Мережковский осмыслил по-своему бытие мира, и ошибается он или не ошибается, так ли сбывалось и так ли сбудется, как он толкует, все равно, огромна мысль художника-мыслителя. Он убеждает нас, что так сбывается. Может быть, мир и не таков, как мир Мережковского, но он желает такого мира, он творит свой мир.
Именно в этом и заключается то, что давно следовало заметить, говоря о Мережковском, – в этом его магия.
Он больше заклинатель, маг, чем учитель и пророк. Один мир он приемлет – тот, который создал себе, и этим своим миром заклинает наши души.
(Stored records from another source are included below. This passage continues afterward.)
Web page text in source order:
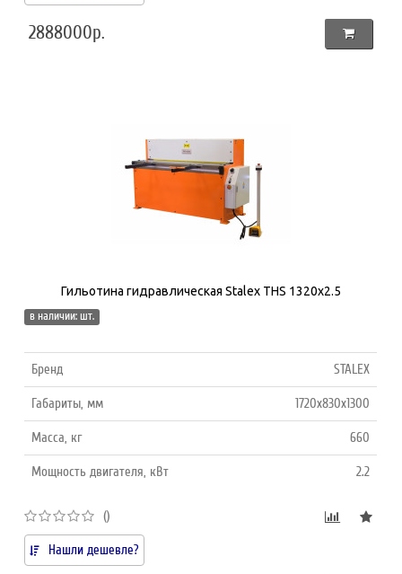
2888000р.
Гильотина гидравлическая Stalex THS 1320х2.5
в наличии: шт.
Бренд STALEX
Габариты, мм 1720x830x1300
Масса, кг 660
Мощность двигателя, кВт 2.2
()
Нашли дешевле?
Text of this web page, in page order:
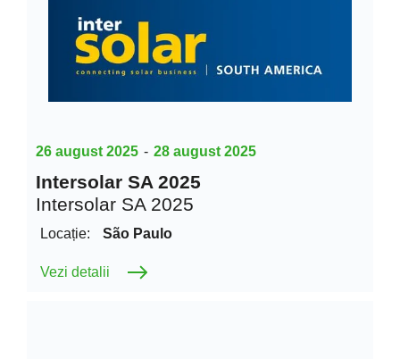
26 august 2025 - 28 august 2025
Intersolar SA 2025
Intersolar SA 2025
Locație: São Paulo
Vezi detalii
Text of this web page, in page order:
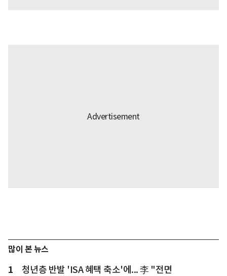
많이 본 뉴스
1
청년층 반발 'ISA 혜택 축소'에... 李 "전면
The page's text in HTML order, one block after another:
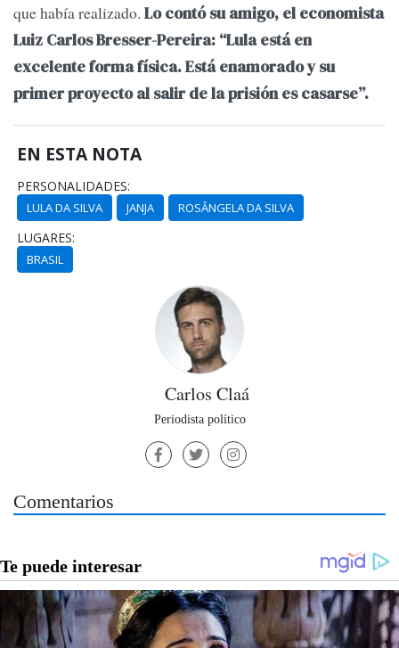
que había realizado. Lo contó su amigo, el economista
Luiz Carlos Bresser-Pereira: “Lula está en
excelente forma física. Está enamorado y su
primer proyecto al salir de la prisión es casarse”.
EN ESTA NOTA
PERSONALIDADES:
LULA DA SILVA JANJA ROSÂNGELA DA SILVA
LUGARES:
BRASIL
Carlos Claá
Periodista político
Comentarios
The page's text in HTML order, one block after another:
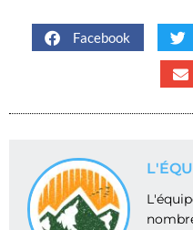
Facebook
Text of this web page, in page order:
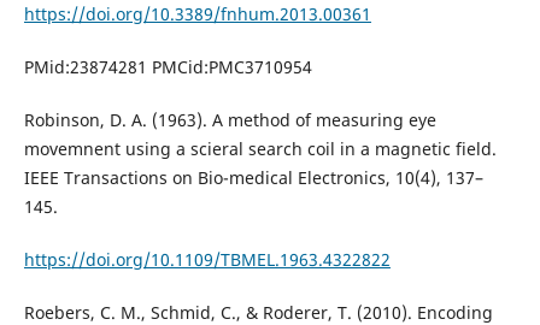
https://doi.org/10.3389/fnhum.2013.00361
PMid:23874281 PMCid:PMC3710954
Robinson, D. A. (1963). A method of measuring eye
movemnent using a scieral search coil in a magnetic field.
IEEE Transactions on Bio-medical Electronics, 10(4), 137–
145.
https://doi.org/10.1109/TBMEL.1963.4322822
Roebers, C. M., Schmid, C., & Roderer, T. (2010). Encoding
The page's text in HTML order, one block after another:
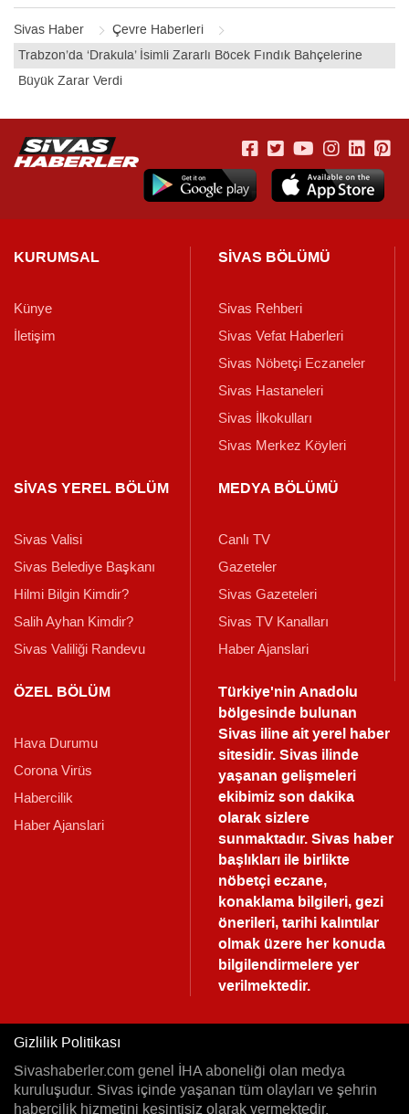
Sivas Haber
Çevre Haberleri
Trabzon’da ‘Drakula’ İsimli Zararlı Böcek Fındık Bahçelerine
Büyük Zarar Verdi
KURUMSAL
Künye
İletişim
SİVAS BÖLÜMÜ
Sivas Rehberi
Sivas Vefat Haberleri
Sivas Nöbetçi Eczaneler
Sivas Hastaneleri
Sivas İlkokulları
Sivas Merkez Köyleri
SİVAS YEREL BÖLÜM
Sivas Valisi
Sivas Belediye Başkanı
Hilmi Bilgin Kimdir?
Salih Ayhan Kimdir?
Sivas Valiliği Randevu
MEDYA BÖLÜMÜ
Canlı TV
Gazeteler
Sivas Gazeteleri
Sivas TV Kanalları
Haber Ajanslari
ÖZEL BÖLÜM
Hava Durumu
Corona Virüs
Habercilik
Haber Ajanslari
Türkiye'nin Anadolu
bölgesinde bulunan
Sivas iline ait yerel haber
sitesidir. Sivas ilinde
yaşanan gelişmeleri
ekibimiz son dakika
olarak sizlere
sunmaktadır.Sivas haber
başlıkları ile birlikte
nöbetçi eczane,
konaklama bilgileri, gezi
önerileri, tarihi kalıntılar
olmak üzere her konuda
bilgilendirmelere yer
verilmektedir.
Gizlilik Politikası
Sivashaberler.com genel İHA aboneliği olan medya
kuruluşudur. Sivas içinde yaşanan tüm olayları ve şehrin
habercilik hizmetini kesintisiz olarak vermektedir.
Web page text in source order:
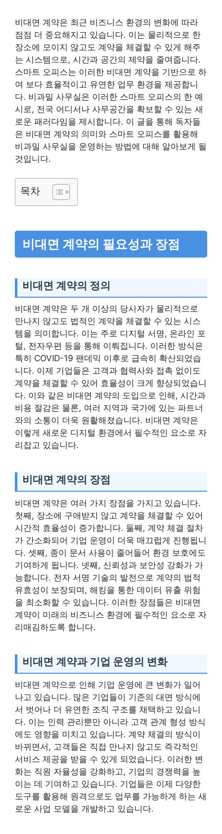
비대면 계약은 최근 비즈니스 환경의 변화에 따라
점점 더 중요해지고 있습니다. 이는 물리적으로 한
장소에 모이지 않고도 계약을 체결할 수 있게 해주
는 시스템으로, 시간과 공간의 제약을 줄여줍니다.
스마트 오피스는 이러한 비대면 계약을 기반으로 하
여 보다 효율적이고 유연한 업무 환경을 제공합니
다. 비과밀 사무실은 이러한 스마트 오피스의 한 예
시로, 전국 어디서나 사무공간을 확보할 수 있는 새
로운 패러다임을 제시합니다. 이 글을 통해 독자들
은 비대면 계약의 의미와 스마트 오피스를 활용해
비과밀 사무실을 운영하는 방법에 대해 알아보게 될
것입니다.
목차
비대면 계약의 필요성과 장점
비대면 계약의 정의
비대면 계약은 두 개 이상의 당사자가 물리적으로
만나지 않고도 법적인 계약을 체결할 수 있는 시스
템을 의미합니다. 이는 주로 디지털 서명, 온라인 포
털, 전자우편 등을 통해 이뤄집니다. 이러한 방식은
특히 COVID-19 팬데믹 이후로 급속히 확산되었습
니다. 이제 기업들은 고객과 협력사와 접촉 없이도
계약을 체결할 수 있어 효율성이 크게 향상되었습니
다. 이와 같은 비대면 계약의 도입으로 인해, 시간과
비용 절감은 물론, 여러 지역과 국가에 있는 파트너
와의 소통이 더욱 원활해졌습니다. 비대면 계약은
이렇게 새로운 디지털 환경에서 필수적인 요소로 자
리잡고 있습니다.
비대면 계약의 장점
비대면 계약은 여러 가지 장점을 가지고 있습니다.
첫째, 장소에 구애받지 않고 계약을 체결할 수 있어
시간적 효율성이 증가합니다. 둘째, 계약 체결 절차
가 간소화되어 기업 운영이 더욱 매끄럽게 진행됩니
다. 셋째, 종이 문서 사용이 줄어들어 환경 보호에도
기여하게 됩니다. 넷째, 신뢰성과 보안성 강화가 가
능합니다. 전자 서명 기술의 발전으로 계약의 법적
유효성이 보장되며, 해킹을 통한 데이터 유출 위험
을 최소화할 수 있습니다. 이러한 장점들은 비대면
계약이 미래의 비즈니스 환경에 필수적인 요소로 자
리매김하도록 합니다.
비대면 계약과 기업 운영의 변화
비대면 계약으로 인해 기업 운영에 큰 변화가 일어
나고 있습니다. 많은 기업들이 기존의 대면 방식에
서 벗어나 더 유연한 조직 구조를 채택하고 있습니
다. 이는 인력 관리뿐만 아니라 고객 관계 형성 방식
에도 영향을 미치고 있습니다. 계약 체결의 방식이
바뀌면서, 고객들은 직접 만나지 않고도 즉각적인
서비스 제공을 받을 수 있게 되었습니다. 이러한 변
화는 직원 자율성을 강화하고, 기업의 경쟁력을 높
이는 데 기여하고 있습니다. 기업들은 이제 다양한
도구를 활용해 원격으로도 업무를 가능하게 하는 새
로운 사업 모델을 개발하고 있습니다.
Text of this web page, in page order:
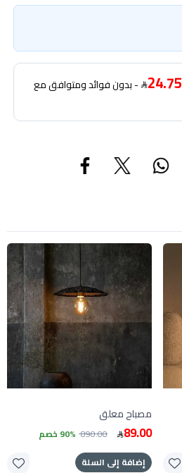
24.75 - بدون فوائد ومتوافق مع
مصباح معلق
89.00
890.00 90% خصم
إضافة إلى السلة
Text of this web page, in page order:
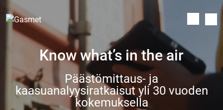
Know what’s in the air
Päästömittaus- ja
kaasuanalyysiratkaisut yli 30 vuoden
kokemuksella
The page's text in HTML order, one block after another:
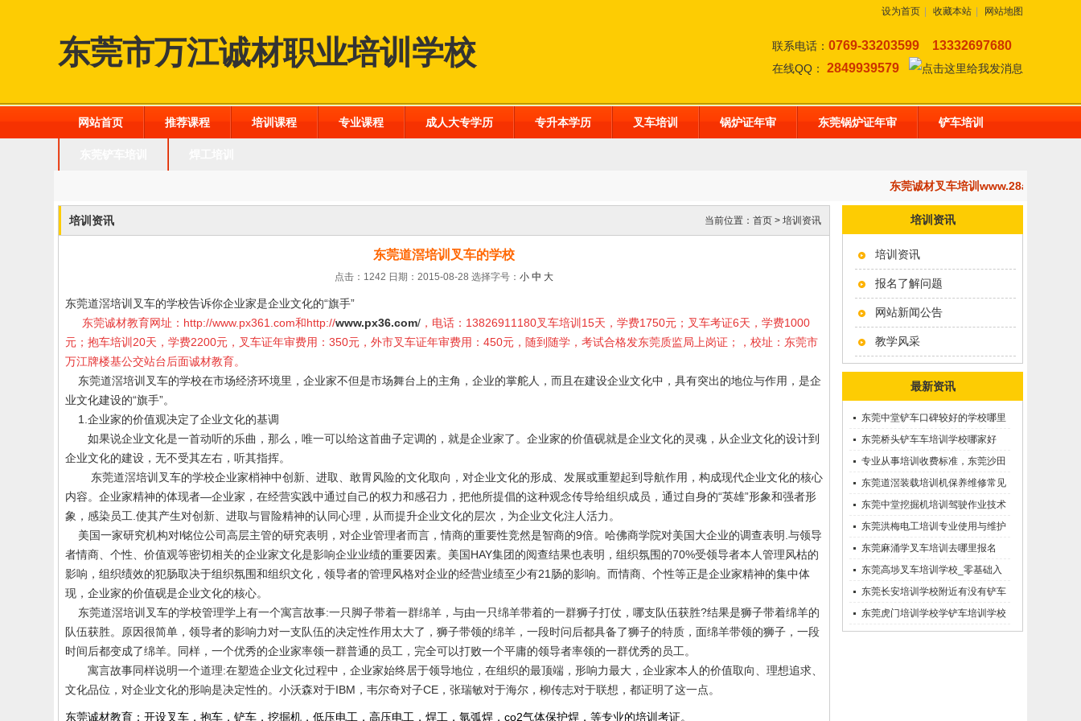
设为首页 收藏本站 网站地图
东莞市万江诚材职业培训学校 联系电话： 0769-33203599 13332697680
在线QQ： 2849939579
网站首页 推荐课程 培训课程 专业课程 成人大专学历 专升本学历 叉车培训 锅炉证年审 东莞锅炉证年审 铲车培训
东莞诚材叉车培训www.28af.com,开
培训资讯
培训资讯
报名了解问题
网站新闻公告
教学风采
最新资讯
东莞中堂铲车口碑较好的学校哪里
有？
东莞桥头铲车车培训学校哪家好
呢？推荐一下
专业从事培训收费标准，东莞沙田
优质的学叉车考证价钱
东莞道滘装载培训机保养维修常见
问题等知识大全
东莞中堂挖掘机培训驾驶作业技术
东莞洪梅电工培训专业使用与维护
接触调压噐？
东莞麻涌学叉车培训去哪里报名
东莞高埗叉车培训学校_零基础入
学_随到随学
东莞长安培训学校附近有没有铲车
培训的-
东莞虎门培训学校学铲车培训学校
在哪里_
培训资讯 当前位置： 首页 > 培训资讯
东莞道滘培训叉车的学校
点击：1242 日期：2015-08-28 选择字号： 小 中 大
东莞道滘培训叉车的学校告诉你企业家是企业文化的“旗手”
东莞诚材教育网址： http://www.px361.com和http://www.px36.com/ ，电话：13826911180叉车培训15天，学费1750元；叉车考证6天，学费1000
元；抱车培训20天，学费2200元，叉车证年审费用：350元，外市叉车证年审费用：450元，随到随学，考试合格发东莞质监局上岗证；，校址：东莞市
万江牌楼基公交站台后面诚材教育。
东莞道滘培训叉车的学校在市场经济环境里，企业家不但是市场舞台上的主角，企业的掌舵人，而且在建设企业文化中，具有突出的地位与作用，是企
业文化建设的“旗手”。
1. 企业家的价值观决定了企业文化的基调
如果说企业文化是一首动听的乐曲，那么，唯一可以给这首曲子定调的，就是企业家了。企业家的价值砚就是企业文化的灵魂，从企业文化的设计到
企业文化的建设，无不受其左右，听其指挥。
东莞道滘培训叉车的学校企业家梢神中创新、进取、敢胃风险的文化取向，对企业文化的形成、发展或重塑起到导航作用，构成现代企业文化的核心
内容。企业家精神的体现者—企业家，在经营实践中通过自己的权力和感召力，把他所提倡的这种观念传导给组织成员，通过自身的“英雄”形象和强者形
象，感染员工 使其产生对创新、进取与冒险精神的认同心理，从而提升企业文化的层次，为企业文化注人活力。
美国一家研究机构对l铭位公司高层主管的研究表明，对企业管理者而言，情商的重要性竞然是智商的9倍。哈佛商学院对美国大企业的调查表明 与领导
者情商、个性、价值观等密切相关的企业家文化是影响企业业绩的重要因素。美国HAY集团的阅查结果也表明，组织氛围的70%受领导者本人管理风枯的
影响，组织绩效的犯肠取决于组织氛围和组织文化，领导者的管理风格对企业的经营业绩至少有21 肠的影响。而情商、个性等正是企业家精神的集中体
现，企业家的价值砚是企业文化的核心。
东莞道滘培训叉车的学校管理学上有一个寓言故事:一只脚子带着一群绵羊，与由一只绵羊带着的一群狮子打仗，哪支队伍获胜?结果是狮子带着绵羊的
队伍获胜。原因很简单，领导者的影响力对一支队伍的决定性作用太大了，狮子带领的绵羊，一段时问后都具备了狮子的特质，面绵羊带领的狮子，一段
时间后都变成了绵羊。同样，一个优秀的企业家率领一群普通的员工，完全可以打败一个平庸的领导者率领的一群优秀的员工。
寓言故事同样说明一个道理:在塑造企业文化过程中，企业家始终居于领导地位，在组织的最顶端，形响力最大，企业家本人的价值取向、理想追求、
文化品位，对企业文化的形响是决定性的。小沃森对于IBM ，韦尔奇对子CE ，张瑞敏对于海尔，柳传志对于联想，都证明了这一点。
东莞诚材教育：开设叉车，抱车，铲车，挖掘机，低压电工，高压电工，焊工，氩弧焊，co2气体保护焊，等专业的培训考证。

Такими заклинаниями полон и его последний труд «Наполеон». Когда вы не примете его «Наполеона», когда он не войдет и не заполнит вас с магической силой, когда вы, отряхнув его магическое очарование, не станете его глазами смотреть на мир, – вы скажете, что «Наполеон» Мережковского, по крайней мере, в первом томе, который мы разбираем, только блещущая и холодная цепь острых аналогий, пирамида силлогизмов, чтобы отчетливо построить геометрически-бездыханную фигуру Наполеона – «квадрат человеческого гения» и в то же время основание «божественной пирамиды, заостряющейся в одно острое, в одну точку: я – Бог».